A more partial subsidiary of the Fisher clan, but one nevertheless notable in this context, is US Rep. Jared Huffman. As I noted in the AVA last month, the Fishers are collectively among Mr. Huffman's largest career donors, having chipped in $10,000 to his 2012 campaign for Congress alone.
Huffman is the individual most singularly responsible for said case's timing and political context. After the US Army Corps of Engineers suspended construction on most of the Willits Bypass earlier this summer, Huffman and fellow US Rep Mike Thompson applied pressure on the Army Corps to cut CalTrans some slack. In response, the Corps abruptly lifted the suspension, even though CalTrans agreed to do exceptionally little to redress the violations that led to the suspension in the first place.
So, when the plaintiffs came before Judge Mayfield requesting a temporary restraining order that would prevent CalTrans' contractor from excavating, hauling, and dumping this massive quantity of mill site soil until their lawsuit is heard in full, there was plenty of reason to believe she would instead deal the enviros what likely amounted to a final defeat.
Instead, Mayfield granted the temporary restraining order.
Although Mayfield ruled (somewhat nonsensically) that CalTrans' contractor can proceed with clear-cutting ten acres of forest on the mill site land, she forbade any soil excavation. She then asked both sides in the lawsuit to present arguments on September 8 to determine whether the restraining order will remain in place.

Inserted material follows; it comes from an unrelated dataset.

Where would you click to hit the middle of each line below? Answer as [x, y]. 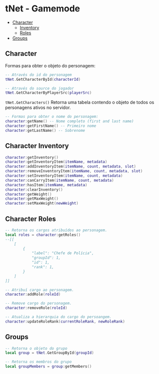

The WEC, Keep the Code, et al. lawsuit, which is supported by Save Our Little Lake Valley and the Coyote Valley Band of Pomo Indians (whose members have ancestral sites in the Bypass construction areas), centers on whether the County of Mendocino followed the California Environmental Quality Act in granting the CalTrans and DeSilva-Gates the permit to excavate the soil. It alleges the county failed to require an analysis of impacts associated with land scarring, conversion of timberlands to non-forest use, impacts to fish habitat, traffic impact, Brooktrails emergency evacuation plans, traffic and greenhouse gases.
In an effort to demonstrate that excavating 900,000 cubic yards of soil (tens of thousands of truckloads) from an old mill site would have “no significant environmental impact,” Mendocino Redwood Company (by way of its subsidiary, Mendocino Forest Products) hired “environmental engineering” firm SHN Engineering of Eureka. The company's initials come from its three founders: John Selvage, Tom Herman, and Ken Nelson.
As a reflection of this firm's strong political ties, former California Governor Gray Davis nominated Mr. Selvage to the North Coast Regional Water Quality Control Board in 2001. A few weeks later, Mr. Selvage gained the distinction of being perhaps the only person ever nominated to said board who stepped down rather than face questioning by the California State Legislature concerning his ties to — you guessed it — the North Coast timber industry.
No doubt heartened by the prospect that Willits Bypass construction would soon begin, SHN opened an office on Main St. in Willits in 2010. One of their three founders, Mr. Herman, heads up the company's Willits operation.